This module is not currently running in 2022 to 2023.

Overview

This module examines the reporting practices of political journalists, the institutional contexts of political journalism, and the interactions between journalists and sources across different forms of political reportage. It assesses the power of governmental communication, and the changing nature of contemporary political journalism. Forms of political reportage that will be investigated include: parliamentary reporting, political commentary, interviews and press conferences, and the role of social media in political reportage.

Details

Contact hours

Total Contact Hours: 24
Private Study Hours: 126
Total Study Hours: 150

Availability

MA Multimedia Journalism
MA in International Multimedia Journalism

Method of assessment

Main assessment methods
Essay (4000 words) (30%)
Case Study (2000 words) (30%)
Examination (40%)

Reassessment methods
Like for Like

Indicative reading

Benson, R. & Neveu, E. (2005) (eds.) Bourdieu and the Journalistic Field. Malden, MA: Polity.
Clayman, S. & Heritage, J. (2002) The News Interview: Journalists and Public Figures on the Air. Cambridge: Cambridge University Press.
Cook, T.E. (2005) Governing With the News: The news media as a political institution. 2nd edn. Chicago: Chicago University Press.
Cottle, S. (ed.) (2003) News, Public Relations and Power. London: Sage.
Craig, G. (2004) The Media, Politics and Public Life. Sydney: Allen & Unwin.
Franklin, B. (2004) Packaging Politics: Political Communications in Britain's Media Democracy. 2nd edn. London: Arnold.
Hargreaves, I. (2003) Journalism: Truth or Dare? Oxford: Oxford University Press.
Hirst, M., Phelan, S. & Rupar, V. (eds.) (2012) Scooped: The Politics and Power of Journalism in Aotearoa New Zealand. Auckland: AUT Media.
Kuhn, R. & Neveu, E. (eds.) (2002) Political Journalism: New challenges, new practices. London: Routledge.
McNair, B. (2000) Journalism and Democracy: An evaluation of the political public sphere.

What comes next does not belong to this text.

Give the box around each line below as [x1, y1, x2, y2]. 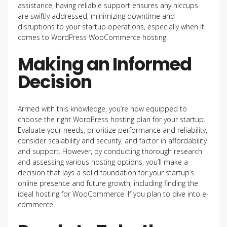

London: Routledge

See the library reading list for this module (Medway)

Learning outcomes

The intended subject specific learning outcomes.
On successfully completing the module students will be able to:
8.1 Demonstrate a systematic understanding and critical awareness of key features of the structural relationship between the fields of politics and journalism, drawing on relevant academic literature and recent debates across fields of study in journalism, politics, communication and discourse analysis.
8.2 Acquire a detailed knowledge about source influence models and be able to critically evaluate debates about the merits of particular models in the student's own research and advanced scholarship.
8.3 Acquire a comprehensive knowledge of the recent historical evolution of governmental communication processes and parliamentary reporting practices and be able to critically reflect on the ramifications of such developments for contemporary political engagement and participation
8.4 Demonstrate a systematic understanding of how social media and the 24-hour news cycle are transforming political journalism and be able to critically assess the merits and shortcomings of such technological and economic changes in the production of quality journalism.
8.5 Acquire detailed knowledge about language use and the exercise of power relations in interrogative encounters between journalists and politicians and also demonstrated high level skills in textual analysis
8.6 Acquire a comprehensive knowledge of advanced scholarship across a range of relevant disciplines on journalistic framings of political leadership and public opinion in political reporting
8.7 Demonstrate a systematic understanding of the complex interplay between news and opinion in political reporting and evaluate such changes in the contexts of the contributions of journalism to the democratic health of a society.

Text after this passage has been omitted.